Decisions and Intent

  • Configurable Ruby, Rails and Discourse versions. This makes it easy to test a particular optimization or fix to any of Ruby, Rails or Discourse. To test other fixes to most software, the gem version in Rails can be updated at a different URL. This doesn't make it as easy to test fixes to system libraries or programs (e.g. libxml, postgres) which are less likely to be patched just because of Ruby performance.

  • Use Discourse code because it's a real Rails application, used in production, with a reasonably stable REST API. This tests many code paths in realistic proportions.

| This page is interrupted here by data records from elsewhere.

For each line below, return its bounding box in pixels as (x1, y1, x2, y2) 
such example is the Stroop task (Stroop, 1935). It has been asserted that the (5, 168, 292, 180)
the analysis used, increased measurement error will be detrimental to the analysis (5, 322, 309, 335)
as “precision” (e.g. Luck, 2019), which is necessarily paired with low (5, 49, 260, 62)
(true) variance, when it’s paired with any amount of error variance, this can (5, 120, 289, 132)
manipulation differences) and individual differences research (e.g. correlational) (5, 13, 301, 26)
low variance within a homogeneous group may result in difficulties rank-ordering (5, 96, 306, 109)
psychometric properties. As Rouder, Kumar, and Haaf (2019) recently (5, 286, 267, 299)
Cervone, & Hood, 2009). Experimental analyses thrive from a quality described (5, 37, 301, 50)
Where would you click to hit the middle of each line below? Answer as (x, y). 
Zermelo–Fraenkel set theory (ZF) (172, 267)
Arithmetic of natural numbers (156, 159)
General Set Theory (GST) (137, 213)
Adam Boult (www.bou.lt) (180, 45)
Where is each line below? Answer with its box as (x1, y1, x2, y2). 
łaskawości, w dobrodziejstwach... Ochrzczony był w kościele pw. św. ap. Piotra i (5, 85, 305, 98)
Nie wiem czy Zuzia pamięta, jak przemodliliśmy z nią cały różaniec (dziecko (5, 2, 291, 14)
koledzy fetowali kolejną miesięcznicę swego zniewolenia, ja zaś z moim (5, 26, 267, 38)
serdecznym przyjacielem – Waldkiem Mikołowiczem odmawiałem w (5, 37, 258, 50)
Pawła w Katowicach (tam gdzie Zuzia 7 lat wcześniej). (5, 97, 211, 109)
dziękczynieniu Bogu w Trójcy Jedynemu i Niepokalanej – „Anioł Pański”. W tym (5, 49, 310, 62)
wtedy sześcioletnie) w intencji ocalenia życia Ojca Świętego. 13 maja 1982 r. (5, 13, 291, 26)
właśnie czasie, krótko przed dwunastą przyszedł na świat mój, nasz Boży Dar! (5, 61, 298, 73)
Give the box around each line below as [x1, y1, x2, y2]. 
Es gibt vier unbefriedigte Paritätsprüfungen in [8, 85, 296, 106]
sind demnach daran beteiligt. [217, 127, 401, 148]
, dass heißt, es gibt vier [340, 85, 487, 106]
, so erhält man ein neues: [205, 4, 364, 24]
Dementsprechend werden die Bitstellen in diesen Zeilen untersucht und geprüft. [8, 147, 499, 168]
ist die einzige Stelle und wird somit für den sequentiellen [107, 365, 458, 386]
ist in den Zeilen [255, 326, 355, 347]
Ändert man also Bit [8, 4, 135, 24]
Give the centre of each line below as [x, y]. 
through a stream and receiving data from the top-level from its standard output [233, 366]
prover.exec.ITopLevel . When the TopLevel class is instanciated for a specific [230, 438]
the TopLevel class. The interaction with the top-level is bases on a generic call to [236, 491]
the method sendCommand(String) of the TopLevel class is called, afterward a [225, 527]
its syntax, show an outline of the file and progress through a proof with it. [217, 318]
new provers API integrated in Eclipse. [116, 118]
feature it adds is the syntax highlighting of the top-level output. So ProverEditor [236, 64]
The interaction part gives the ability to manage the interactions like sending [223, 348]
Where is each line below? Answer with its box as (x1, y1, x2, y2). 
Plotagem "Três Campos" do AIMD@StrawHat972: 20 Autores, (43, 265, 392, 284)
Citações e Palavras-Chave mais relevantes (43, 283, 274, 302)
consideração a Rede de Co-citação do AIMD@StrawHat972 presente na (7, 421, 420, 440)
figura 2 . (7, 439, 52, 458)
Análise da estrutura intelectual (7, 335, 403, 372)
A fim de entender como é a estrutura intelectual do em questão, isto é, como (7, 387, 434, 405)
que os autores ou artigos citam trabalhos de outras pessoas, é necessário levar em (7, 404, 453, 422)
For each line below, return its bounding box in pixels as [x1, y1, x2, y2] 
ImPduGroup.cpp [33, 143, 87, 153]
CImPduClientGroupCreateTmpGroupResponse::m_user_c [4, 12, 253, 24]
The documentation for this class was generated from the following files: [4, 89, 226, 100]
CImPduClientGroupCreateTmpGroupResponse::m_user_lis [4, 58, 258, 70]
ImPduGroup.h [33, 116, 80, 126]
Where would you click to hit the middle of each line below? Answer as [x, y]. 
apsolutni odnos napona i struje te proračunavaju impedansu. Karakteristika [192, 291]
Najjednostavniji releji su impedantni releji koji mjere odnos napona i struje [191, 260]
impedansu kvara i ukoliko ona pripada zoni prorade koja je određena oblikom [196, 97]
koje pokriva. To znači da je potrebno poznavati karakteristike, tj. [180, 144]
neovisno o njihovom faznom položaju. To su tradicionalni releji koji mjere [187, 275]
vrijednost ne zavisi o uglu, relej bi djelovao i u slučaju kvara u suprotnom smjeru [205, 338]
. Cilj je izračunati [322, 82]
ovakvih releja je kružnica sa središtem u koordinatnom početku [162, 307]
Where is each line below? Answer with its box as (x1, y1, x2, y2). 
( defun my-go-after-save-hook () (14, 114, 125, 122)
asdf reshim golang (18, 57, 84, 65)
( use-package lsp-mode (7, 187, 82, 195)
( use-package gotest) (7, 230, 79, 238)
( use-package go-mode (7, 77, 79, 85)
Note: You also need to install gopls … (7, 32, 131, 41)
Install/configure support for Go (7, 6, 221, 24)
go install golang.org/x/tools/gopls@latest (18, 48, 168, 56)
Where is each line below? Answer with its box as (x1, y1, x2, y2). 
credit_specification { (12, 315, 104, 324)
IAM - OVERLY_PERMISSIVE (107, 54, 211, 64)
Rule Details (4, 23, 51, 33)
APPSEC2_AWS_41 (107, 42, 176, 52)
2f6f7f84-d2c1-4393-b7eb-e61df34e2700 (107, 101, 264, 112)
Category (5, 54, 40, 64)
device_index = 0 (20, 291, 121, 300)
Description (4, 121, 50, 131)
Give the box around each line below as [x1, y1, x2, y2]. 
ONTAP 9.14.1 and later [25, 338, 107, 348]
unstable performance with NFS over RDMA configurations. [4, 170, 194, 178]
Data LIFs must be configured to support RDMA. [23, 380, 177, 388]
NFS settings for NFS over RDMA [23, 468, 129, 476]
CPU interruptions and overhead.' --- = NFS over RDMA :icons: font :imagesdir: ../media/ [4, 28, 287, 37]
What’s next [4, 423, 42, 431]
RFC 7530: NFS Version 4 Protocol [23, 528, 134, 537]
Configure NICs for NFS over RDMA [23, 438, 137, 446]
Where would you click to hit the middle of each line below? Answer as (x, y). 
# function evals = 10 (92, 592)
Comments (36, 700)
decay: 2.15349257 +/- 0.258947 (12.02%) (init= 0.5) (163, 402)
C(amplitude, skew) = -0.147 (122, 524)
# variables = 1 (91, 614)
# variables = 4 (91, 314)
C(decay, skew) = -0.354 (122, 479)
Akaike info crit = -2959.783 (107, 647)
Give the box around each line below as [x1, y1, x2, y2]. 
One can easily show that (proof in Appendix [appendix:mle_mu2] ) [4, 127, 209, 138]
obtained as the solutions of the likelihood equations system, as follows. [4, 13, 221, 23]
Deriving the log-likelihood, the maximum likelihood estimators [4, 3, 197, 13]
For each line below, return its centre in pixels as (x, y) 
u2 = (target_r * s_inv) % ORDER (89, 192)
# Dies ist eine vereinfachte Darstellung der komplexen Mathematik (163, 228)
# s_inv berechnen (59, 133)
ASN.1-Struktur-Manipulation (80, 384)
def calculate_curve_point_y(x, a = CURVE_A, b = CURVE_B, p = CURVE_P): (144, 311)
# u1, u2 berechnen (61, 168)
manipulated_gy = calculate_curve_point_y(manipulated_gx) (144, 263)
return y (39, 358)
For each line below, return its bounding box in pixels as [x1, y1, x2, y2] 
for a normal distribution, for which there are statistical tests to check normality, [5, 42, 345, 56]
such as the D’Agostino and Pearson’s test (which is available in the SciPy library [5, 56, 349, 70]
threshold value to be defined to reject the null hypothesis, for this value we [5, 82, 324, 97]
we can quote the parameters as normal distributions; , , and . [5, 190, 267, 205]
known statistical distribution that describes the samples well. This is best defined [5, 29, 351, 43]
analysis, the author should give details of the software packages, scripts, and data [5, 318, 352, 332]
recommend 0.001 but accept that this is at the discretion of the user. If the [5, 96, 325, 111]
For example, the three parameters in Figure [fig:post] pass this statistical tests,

  • Use random seed for client because it provides a reasonable balance between unpredictability and stability. Note that no multithreaded or multiprocess benchmark using a host (real or virtual) is going to be fully reproducible or stable. But the random seed for client requests provides a baseline of reproducibility, within the limits of a benchmark that isn't extremely artificial.

  • Test with multiple requests at once because better Ruby concurrency is an explicit goal of Ruby 3x3. The first question most people ask of any Ruby optimization is "how much will it improve my Rails performance?" Concurrency is key to answering this question.

  • Use Puma because we want multithreaded operation. Multithreaded means Puma or Thin or commercial Passenger. Puma is more commonly used as a high-performance multithreaded Ruby application server at this point.

  • Use AWS because it's common, it's an industry standard and it's easy to test. Also, nearly all other cloud offerings are measured against AWS. AWS numbers will be treated as meaningful on their face.

  • Use postgres on same machine: on same machine to avoid AWS time in benchmarking, require Postgres because Discourse does and can't be easily changed. (https://meta.discourse.org/t/why-not-support-mysql/2568/2)

  • Use Sidekiq on same machine: on same machine to avoid AWS time in benchmarking, use Sidekiq because it's fast, simple, in Ruby and not trivial to change.

  • Don't use Discourse's existing benchmark script because it simply runs a (very) small set of URLs, and only tests one URL at once.